Template mode is powered by pydantic-ai under the hood. It is best suited for agents whose logic is fully expressible through declarative instructions and a structured output schema. Choose standard mode when you need custom code, external Python packages, or a different AI framework.

Tool integration

AgentTool resources give agents the ability to call external HTTP APIs and internal Kubernetes services at runtime. Each AgentTool uses an OpenAPI specification to describe the API surface the agent can call. How an agent uses a tool at runtime:
  1. The operator resolves the AgentTool reference and injects the tool definition into the agent container’s environment at startup.

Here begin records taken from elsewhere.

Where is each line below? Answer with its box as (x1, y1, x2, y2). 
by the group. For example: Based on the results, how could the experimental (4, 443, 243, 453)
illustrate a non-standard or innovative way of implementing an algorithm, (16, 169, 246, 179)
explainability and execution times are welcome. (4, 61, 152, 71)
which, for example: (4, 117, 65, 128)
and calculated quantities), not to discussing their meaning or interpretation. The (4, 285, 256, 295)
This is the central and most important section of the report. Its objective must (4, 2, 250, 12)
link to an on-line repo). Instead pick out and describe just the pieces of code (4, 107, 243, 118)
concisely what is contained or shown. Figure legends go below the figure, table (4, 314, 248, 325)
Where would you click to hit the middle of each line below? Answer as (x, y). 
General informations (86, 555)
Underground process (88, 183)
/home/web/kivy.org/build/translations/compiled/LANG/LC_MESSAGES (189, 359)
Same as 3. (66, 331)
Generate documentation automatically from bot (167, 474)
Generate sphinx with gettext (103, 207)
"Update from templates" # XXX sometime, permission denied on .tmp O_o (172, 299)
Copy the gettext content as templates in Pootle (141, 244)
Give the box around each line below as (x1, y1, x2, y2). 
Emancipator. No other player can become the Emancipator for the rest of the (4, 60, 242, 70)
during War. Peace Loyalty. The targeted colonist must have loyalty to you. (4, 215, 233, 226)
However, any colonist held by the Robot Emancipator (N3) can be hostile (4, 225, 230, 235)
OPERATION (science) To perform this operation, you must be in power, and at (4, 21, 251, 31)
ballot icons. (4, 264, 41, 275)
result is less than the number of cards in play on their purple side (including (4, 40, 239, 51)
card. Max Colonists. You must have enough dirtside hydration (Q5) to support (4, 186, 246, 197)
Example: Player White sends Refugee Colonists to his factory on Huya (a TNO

  2. The agent’s LLM reasoning loop determines when a tool call is appropriate and generates the required parameters.
  3. The agent container constructs the HTTP request using the endpoint URL or Kubernetes service reference from the tool spec, along with the LLM-generated parameters.
  4. The agent parses the HTTP response using the tool’s output schema and returns the result to the LLM for further reasoning.
Internal tools use a serviceRef to target a Kubernetes service — no external network access required, and no authentication is typically needed: 
openApi:
  serviceRef:
    name: inventory-service
    namespace: backend
    port: 8080
  openApiSchema:
    endpointPath: "/openapi.json"
External tools use a url to target a public or private HTTP API: 
openApi:
  url: "https://api.example.com"
  openApiSchema:
    endpointPath: "/openapi.json"
Use internal serviceRef tools wherever possible for lower latency, simpler authentication, and stronger network isolation. Reserve external url tools for third-party APIs that live outside your cluster.